- [Records drawn from a dataset]
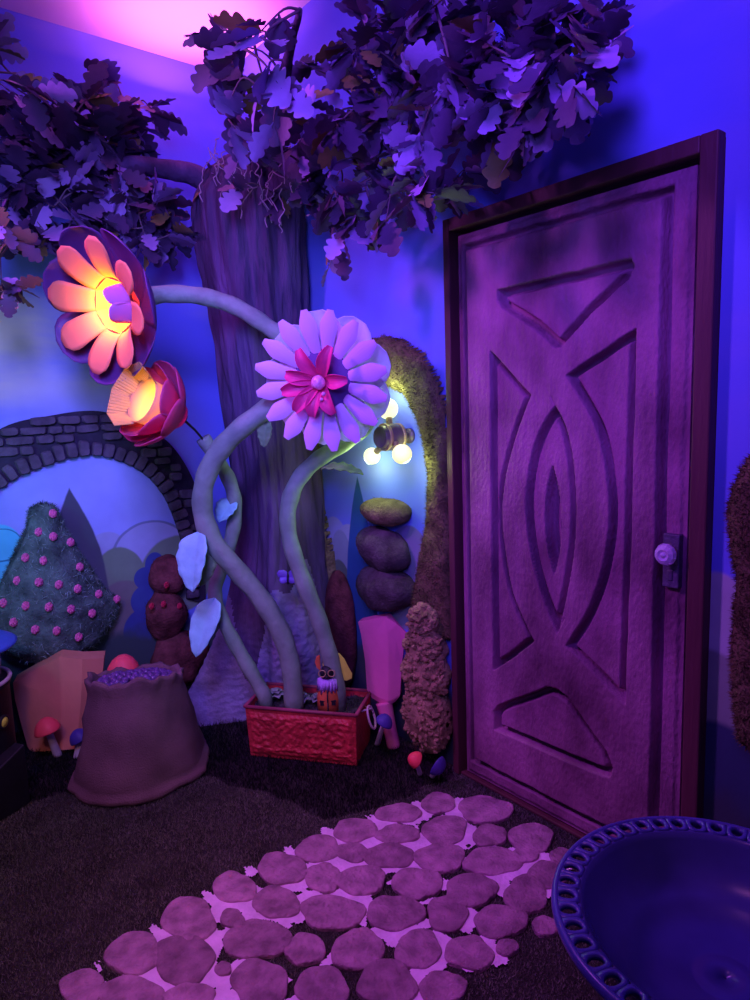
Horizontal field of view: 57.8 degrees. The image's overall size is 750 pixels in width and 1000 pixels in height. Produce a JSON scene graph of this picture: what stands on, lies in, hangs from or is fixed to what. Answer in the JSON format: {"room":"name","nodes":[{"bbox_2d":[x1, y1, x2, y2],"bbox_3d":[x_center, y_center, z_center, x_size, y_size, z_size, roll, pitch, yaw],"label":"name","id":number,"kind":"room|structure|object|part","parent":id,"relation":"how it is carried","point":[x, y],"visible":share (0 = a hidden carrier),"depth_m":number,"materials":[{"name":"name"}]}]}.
{"room":"fantasy themed room","nodes":[
{"label":"fantasy themed room","id":0,"kind":"room"},
{"bbox_2d":[0,7,230,732],"bbox_3d":[-2.067,-0.441,2.694,3.600,3.140,0.100,-8,10,-38],"label":"wall","id":1,"kind":"structure","parent":0,"point":[119,519],"depth_m":3.28,"materials":[{"name":"blue paint"}]},
{"bbox_2d":[0,411,205,601],"bbox_3d":[-1.446,0.118,3.161,1.385,1.047,0.045,-8,10,-38],"label":"stone arch","id":2,"kind":"object","parent":1,"relation":"attached to","point":[26,446],"visible":0.77,"depth_m":3.21,"materials":[{"name":"grey stone"}]},
{"bbox_2d":[0,0,309,64],"bbox_3d":[-0.734,-1.856,0.752,3.600,0.100,4.500,-8,10,-38],"label":"ceiling","id":3,"kind":"structure","parent":0,"point":[159,27],"depth_m":2.95,"materials":[{"name":"paint"}]},
{"bbox_2d":[0,680,630,999],"bbox_3d":[-0.622,1.352,1.194,3.600,0.100,4.500,-8,10,-38],"label":"floor","id":4,"kind":"structure","parent":0,"point":[547,968],"depth_m":2.21,"materials":[{"name":"brown carpet"}]},
{"bbox_2d":[0,630,16,754],"bbox_3d":[-1.598,0.819,2.642,0.420,0.628,0.420,-8,10,-38],"label":"pedestal","id":5,"kind":"object","parent":4,"relation":"on","point":[8,639],"visible":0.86,"depth_m":2.65,"materials":[{"name":"blue"}]},
{"bbox_3d":[-1.608,0.547,2.605,0.420,0.080,0.420,-8,10,-38],"label":"plate","id":6,"kind":"part","parent":5,"relation":"part of","materials":[{"name":"blue"}]},
{"bbox_2d":[0,743,29,820],"bbox_3d":[-1.411,1.044,2.400,0.099,0.231,0.347,2,9,24],"label":"trough","id":7,"kind":"object","parent":4,"relation":"on","point":[14,788],"visible":1,"depth_m":2.49,"materials":[{"name":"brown wood"}]},
{"bbox_2d":[13,650,104,752],"bbox_3d":[-1.395,0.876,2.990,0.402,0.413,0.257,-3,8,-9],"label":"planter pot","id":8,"kind":"object","parent":4,"relation":"on","point":[54,687],"visible":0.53,"depth_m":2.94,"materials":[{"name":"ceramic"}]},
{"bbox_2d":[0,500,120,663],"bbox_3d":[-1.445,0.393,3.083,0.614,0.791,0.252,-8,10,-38],"label":"cone topiary","id":9,"kind":"object","parent":8,"relation":"on","point":[52,600],"visible":0.91,"depth_m":3.02,"materials":[{"name":"green plant"}]},
{"bbox_2d":[67,661,209,806],"bbox_3d":[-0.952,0.871,2.736,0.568,0.454,0.534,-8,10,-38],"label":"burlap sack","id":10,"kind":"object","parent":4,"relation":"on","point":[143,741],"visible":0.94,"depth_m":2.56,"materials":[{"name":"fabric"}]},
{"bbox_2d":[144,554,209,683],"bbox_3d":[-1.011,0.631,3.508,0.349,0.727,0.135,-8,10,-38],"label":"topiary","id":11,"kind":"object","parent":4,"relation":"on","point":[166,613],"visible":0.79,"depth_m":3.45,"materials":[{"name":"red plant"}]},
{"bbox_2d":[149,603,154,608],"bbox_3d":[-1.102,0.524,3.358,0.033,0.034,0.015,-8,10,-38],"label":"flower","id":12,"kind":"object","parent":11,"relation":"on","point":[151,605],"depth_m":3.36,"materials":[{"name":"red plant"}]},
{"bbox_2d":[161,601,165,607],"bbox_3d":[-1.054,0.520,3.396,0.032,0.034,0.015,-8,10,-38],"label":"flower","id":13,"kind":"object","parent":11,"relation":"on","point":[163,604],"depth_m":3.39,"materials":[{"name":"red plant"}]},
{"bbox_2d":[15,681,454,819],"bbox_3d":[-0.902,1.090,2.684,1.905,0.031,1.612,-8,10,-38],"label":"grass","id":14,"kind":"structure","parent":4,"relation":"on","point":[214,754],"depth_m":2.69,"materials":[{"name":"green plant"}]},
{"bbox_2d":[34,717,62,757],"bbox_3d":[-1.355,0.997,2.826,0.110,0.204,0.127,-8,10,-38],"label":"mushroom","id":15,"kind":"object","parent":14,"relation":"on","point":[46,726],"visible":1,"depth_m":2.79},
{"bbox_3d":[-1.349,1.017,2.857,0.036,0.155,0.097,-3,8,-9],"label":"stem","id":16,"kind":"part","parent":15,"relation":"part of","materials":[{"name":"white plastic"}]},
{"bbox_2d":[69,728,82,758],"bbox_3d":[-1.241,1.026,2.862,0.078,0.130,0.084,-8,10,-38],"label":"mushroom","id":17,"kind":"object","parent":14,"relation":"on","point":[76,736],"visible":0.69,"depth_m":2.83,"materials":[{"name":"plastic"}]},
{"bbox_3d":[-1.252,1.043,2.875,0.055,0.093,0.036,1,8,20],"label":"stem","id":18,"kind":"part","parent":17,"relation":"part of","materials":[{"name":"white plastic"}]},
{"bbox_2d":[107,654,138,670],"bbox_3d":[-1.098,0.870,2.994,0.144,0.392,0.144,-8,10,-38],"label":"mushroom","id":19,"kind":"object","parent":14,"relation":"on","point":[126,661],"visible":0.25,"depth_m":2.94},
{"bbox_2d":[374,713,392,745],"bbox_3d":[0.033,0.947,2.785,0.065,0.217,0.219,-3,8,-4],"label":"mushroom","id":20,"kind":"object","parent":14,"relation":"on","point":[384,720],"visible":1,"depth_m":2.69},
{"bbox_3d":[0.024,0.959,2.800,0.024,0.191,0.192,-4,8,-12],"label":"stem","id":21,"kind":"part","parent":20,"relation":"part of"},
{"bbox_2d":[408,751,422,775],"bbox_3d":[0.153,1.010,2.589,0.056,0.122,0.092,-2,8,3],"label":"mushroom","id":22,"kind":"object","parent":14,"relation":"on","point":[414,758],"visible":1,"depth_m":2.55,"materials":[{"name":"red plastic"}]},
{"bbox_3d":[0.164,1.022,2.603,0.019,0.094,0.068,1,8,21],"label":"stem","id":23,"kind":"part","parent":22,"relation":"part of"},
{"bbox_2d":[400,602,452,753],"bbox_3d":[0.187,0.709,2.695,0.138,0.621,0.242,-8,10,-38],"label":"topiary","id":24,"kind":"object","parent":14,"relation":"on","point":[426,710],"visible":1,"depth_m":2.63,"materials":[{"name":"plant"}]},
{"bbox_2d":[429,756,445,778],"bbox_3d":[0.236,1.012,2.562,0.062,0.125,0.110,-2,8,3],"label":"mushroom","id":25,"kind":"object","parent":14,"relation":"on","point":[439,766],"visible":1,"depth_m":2.51,"materials":[{"name":"plastic"}]},
{"bbox_2d":[243,682,376,765],"bbox_3d":[-0.253,0.941,2.866,0.536,0.227,0.258,0,8,14],"label":"planter box","id":26,"kind":"object","parent":4,"relation":"on","point":[310,733],"visible":0.88,"depth_m":2.77,"materials":[{"name":"red metal"}]},
{"bbox_2d":[42,226,279,384],"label":"lamp","id":27,"kind":"object","parent":26,"relation":"in","point":[103,294],"depth_m":2.52,"materials":[{"name":"orange plastic"}]},
{"bbox_2d":[107,360,272,706],"bbox_3d":[-0.716,0.183,2.674,0.538,1.440,0.352,-8,10,-38],"label":"lamp","id":28,"kind":"object","parent":26,"relation":"in","point":[148,405],"visible":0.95,"depth_m":2.58,"materials":[{"name":"green plastic"}]},
{"bbox_3d":[-0.587,0.302,2.833,0.173,1.152,0.287,-8,10,-38],"label":"stem","id":29,"kind":"part","parent":28,"relation":"part of","materials":[{"name":"plastic"}]},
{"bbox_2d":[270,687,283,698],"bbox_3d":[-0.422,0.826,2.902,0.087,0.043,0.089,-8,10,-38],"label":"succulent","id":30,"kind":"object","parent":26,"relation":"on","point":[276,692],"visible":0.85,"depth_m":2.89,"materials":[{"name":"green plant"}]},
{"bbox_2d":[176,309,390,708],"bbox_3d":[-0.333,0.102,2.610,0.878,1.586,0.266,1,8,18],"label":"flower","id":31,"kind":"object","parent":26,"relation":"in","point":[326,375],"visible":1,"depth_m":2.47,"materials":[{"name":"purple plastic"}]},
{"bbox_3d":[-0.421,0.201,2.704,0.594,1.371,0.163,-1,8,7],"label":"stem","id":32,"kind":"part","parent":31,"relation":"part of","materials":[{"name":"plastic"}]},
{"bbox_2d":[311,375,325,389],"bbox_3d":[-0.200,-0.414,2.399,0.053,0.053,0.051,-8,10,-38],"label":"bead","id":33,"kind":"object","parent":31,"relation":"on","point":[318,382],"depth_m":2.38},
{"bbox_3d":[-0.303,0.965,2.759,0.445,0.184,0.021,0,8,14],"label":"embossed panel","id":34,"kind":"part","parent":26,"relation":"part of","materials":[{"name":"red metal"}]},
{"bbox_2d":[303,692,310,702],"bbox_3d":[-0.313,0.829,2.845,0.097,0.046,0.099,-8,10,-38],"label":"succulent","id":35,"kind":"object","parent":26,"relation":"on","point":[306,696],"visible":0.14,"depth_m":2.84,"materials":[{"name":"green plant"}]},
{"bbox_2d":[310,693,316,702],"bbox_3d":[-0.239,0.829,2.849,0.074,0.039,0.076,-8,10,-38],"label":"succulent","id":36,"kind":"object","parent":26,"relation":"on","point":[313,697],"visible":0.42,"depth_m":2.84,"materials":[{"name":"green plant"}]},
{"bbox_2d":[279,425,373,711],"label":"stem","id":37,"kind":"object","parent":26,"relation":"in","point":[305,586],"depth_m":2.73,"materials":[{"name":"green plastic"}]},
{"bbox_3d":[-0.427,0.004,2.775,0.939,1.740,0.218,-2,8,2],"label":"stem","id":38,"kind":"part","parent":37,"relation":"part of","materials":[{"name":"green plastic"}]},
{"bbox_2d":[315,653,351,711],"bbox_3d":[-0.164,0.751,2.780,0.151,0.238,0.104,-3,8,-8],"label":"figurine","id":39,"kind":"object","parent":26,"relation":"in","point":[327,688],"visible":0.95,"depth_m":2.75,"materials":[{"name":"orange plastic"}]},
{"bbox_2d":[323,653,351,680],"bbox_3d":[-0.155,0.688,2.807,0.120,0.122,0.008,-2,8,0],"label":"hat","id":40,"kind":"object","parent":39,"relation":"attached to","point":[347,674],"depth_m":2.80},
{"bbox_3d":[-0.025,0.891,2.793,0.057,0.100,0.082,0,8,14],"label":"ring handle","id":41,"kind":"part","parent":26,"relation":"part of","materials":[{"name":"white metal"}]},
{"bbox_2d":[0,682,628,999],"bbox_3d":[-0.375,1.176,2.004,1.980,0.010,3.342,-8,10,-38],"label":"turf","id":42,"kind":"object","parent":4,"relation":"on","point":[424,788],"visible":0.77,"depth_m":2.17,"materials":[{"name":"brown carpet"}]},
{"bbox_2d":[59,792,574,999],"bbox_3d":[-0.043,1.171,1.931,1.457,0.016,0.820,-8,10,-38],"label":"stone path","id":43,"kind":"object","parent":4,"relation":"on","point":[348,864],"visible":0.99,"depth_m":1.91,"materials":[{"name":"stone"}]},
{"bbox_2d":[0,0,635,725],"bbox_3d":[-0.467,-0.341,2.278,1.434,2.945,2.534,-8,10,-38],"label":"oak tree","id":44,"kind":"object","parent":4,"relation":"on","point":[247,232],"visible":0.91,"depth_m":2.33,"materials":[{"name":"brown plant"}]},
{"bbox_2d":[277,570,294,583],"bbox_3d":[-0.356,0.323,2.921,0.084,0.064,0.114,1,9,23],"label":"butterfly","id":45,"kind":"object","parent":44,"relation":"attached to","point":[285,576],"visible":0.8,"depth_m":2.89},
{"bbox_2d":[325,570,356,686],"bbox_3d":[-0.182,0.606,3.175,0.096,0.570,0.229,-8,10,-38],"label":"topiary","id":46,"kind":"object","parent":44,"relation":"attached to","point":[339,604],"visible":0.64,"depth_m":3.11,"materials":[{"name":"red plant"}]},
{"bbox_2d":[317,333,450,640],"bbox_3d":[-0.061,0.043,2.946,0.070,1.475,1.095,-8,10,-38],"label":"arch","id":47,"kind":"object","parent":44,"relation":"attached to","point":[410,376],"visible":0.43,"depth_m":2.58,"materials":[{"name":"plant"}]},
{"bbox_2d":[358,613,406,749],"bbox_3d":[0.031,0.762,2.906,0.119,0.552,0.222,-8,10,-38],"label":"prop","id":48,"kind":"object","parent":4,"relation":"on","point":[382,636],"visible":0.84,"depth_m":2.86,"materials":[{"name":"pink plastic"}]},
{"bbox_2d":[355,497,414,611],"bbox_3d":[0.012,0.237,2.841,0.122,0.501,0.357,-8,10,-38],"label":"topiary","id":49,"kind":"object","parent":48,"relation":"on","point":[383,586],"visible":0.99,"depth_m":2.78,"materials":[{"name":"green plant"}]},
{"bbox_2d":[551,816,749,999],"bbox_3d":[0.510,0.934,1.007,0.484,0.700,0.484,-1,8,4],"label":"bowl","id":50,"kind":"object","parent":4,"relation":"on","point":[665,911],"visible":1,"depth_m":1.06,"materials":[{"name":"blue ceramic"}]},
{"bbox_2d":[241,0,749,835],"bbox_3d":[0.686,-0.448,2.052,0.100,3.140,4.400,-8,10,-38],"label":"wall","id":51,"kind":"structure","parent":0,"point":[687,76],"depth_m":1.87,"materials":[{"name":"paint"}]},
{"bbox_2d":[364,399,414,463],"bbox_3d":[0.081,-0.264,2.637,0.162,0.258,0.291,-6,9,-29],"label":"lamp","id":52,"kind":"object","parent":51,"relation":"attached to","point":[388,436],"visible":0.87,"depth_m":2.61,"materials":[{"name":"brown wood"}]},
{"bbox_2d":[364,447,380,463],"bbox_3d":[0.005,-0.190,2.700,0.068,0.101,0.123,-8,10,-38],"label":"bulb","id":53,"kind":"object","parent":52,"relation":"attached to","point":[371,455],"depth_m":2.70,"materials":[{"name":"white glass"}]},
{"bbox_2d":[381,399,397,422],"bbox_3d":[0.051,-0.336,2.663,0.080,0.120,0.080,-8,10,-38],"label":"bulb","id":54,"kind":"object","parent":52,"relation":"attached to","point":[392,410],"depth_m":2.63,"materials":[{"name":"white glass"}]},
{"bbox_2d":[392,441,411,463],"bbox_3d":[0.087,-0.182,2.553,0.078,0.092,0.123,-8,10,-38],"label":"bulb","id":55,"kind":"object","parent":52,"relation":"attached to","point":[401,453],"depth_m":2.51,"materials":[{"name":"white glass"}]},
{"bbox_2d":[443,129,725,843],"bbox_3d":[0.607,0.078,2.185,0.177,2.067,0.953,-8,10,-38],"label":"door","id":56,"kind":"structure","parent":51,"relation":"in","point":[582,312],"depth_m":2.07,"materials":[{"name":"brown wood"}]},
{"bbox_3d":[0.790,0.148,1.850,0.033,0.060,0.060,-8,10,-38],"label":"knob glass","id":57,"kind":"part","parent":56,"relation":"part of","materials":[{"name":"purple"}]},
{"bbox_3d":[0.825,0.166,1.880,0.037,0.150,0.046,-8,10,-38],"label":"lock plate","id":58,"kind":"part","parent":56,"relation":"part of","materials":[{"name":"purple metal"}]},
{"bbox_2d":[722,453,749,753],"bbox_3d":[0.995,0.280,1.653,0.071,0.916,0.333,-8,10,-38],"label":"topiary","id":59,"kind":"object","parent":51,"relation":"attached to","point":[737,513],"visible":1,"depth_m":1.74,"materials":[{"name":"brown plant"}]}
]}

- [PROBLEM]
Wherever a line of the data holds "themed", copy that line.

- [EXERCISE RESULT]
{"room":"fantasy themed room","nodes":[
{"label":"fantasy themed room","id":0,"kind":"room"},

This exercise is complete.